Unitary Plan’s parallel iwi consent system causing dis-unity.
As we know the Unitary Plan was rushed through the Council last year with extraordinary speed. Little or no time was given to consider the huge amount of public feedback – nor did the Council officers allow discussion on the serious criticism of the draft plan by legal reviewers. In fact they went to some lengths to conceal its existence absurdly claiming it to be ‘confidential to management.’
But there are always consequences to such haste, and one of the more serious is now starting to emerge. The revelation that the Council in adding 3600 sites of ‘cultural and heritage value to Maori’ to the 60 or so previously accepted sites, without first confirming their precise location or even their archaeological merits, is starting to cause concern. As Brian Rudman pointed out in his recent Herald column, this will impact on potentially thousands of Auckland properties located with 300 metres of such sites. I’m all for heritage protection but this seems a bit extreme, especially when you contrast it to the Council’s cavalier attitude to the demolition of 19th century villas.

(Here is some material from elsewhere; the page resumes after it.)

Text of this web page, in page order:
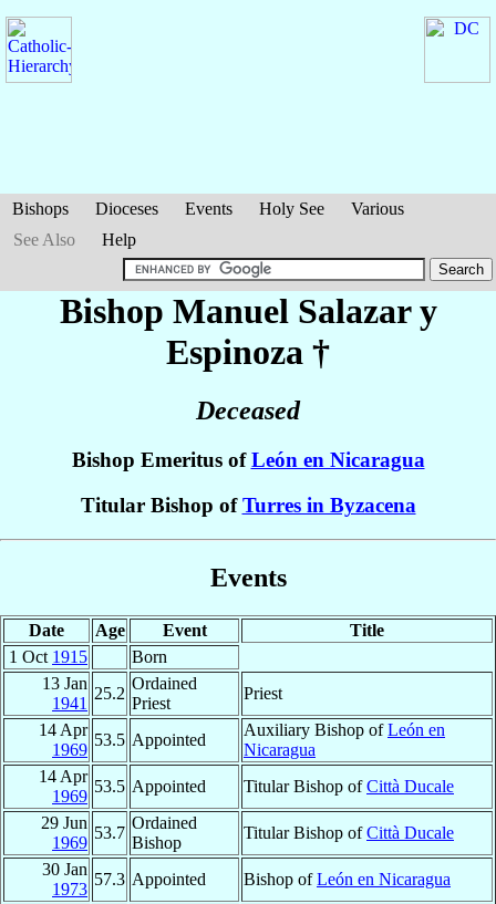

What is even more concerning, is that rather than going to the Council for a consent, the householder living within proximity of these sites now has to first seek permission from an iwi authority to obtain a ‘Cultural Impact Assessment’ before the Council will do anything. Given there are 19 iwi now claiming manawhenua over Auckland, you can get an idea of the potential cost and inconvenience to residents. The Council is now trying to head off the growing public backlash by hiring ‘facilitators’ to act as go-betweens between the public and iwi.
While the issue is getting coverage in the media, the full story has yet to come out. What most people don’t realise is that also affected are properties within or near Auckland’s many and extensive Significant Ecological Areas (SEA’s). These residents too have to first obtain ‘Cultural Impact Assessments’ from iwi before they can get resource consents for work around their properties. One of the many criteria iwi will be assessing is whether your driveway job, vegetation clearance or earthworks is consistent with the ‘principles of the Treaty of Waitangi.’
What the Council has done is to sneak through what is in effect a parallel RMA authority in Auckland based on race. This creates a precedent that could have important future consequences.
Already resource management law experts like Professor Ken Palmer are challenging the legality of ‘Cultural Impact Assessments’, but the fact is these new provisions are now in force. Unless the Auckland Council reverses them, these provisions of the ‘Unitary Plan’ are likely to become a source of major social dis-unity in Auckland.
Published in the April edition of Verve Magazine.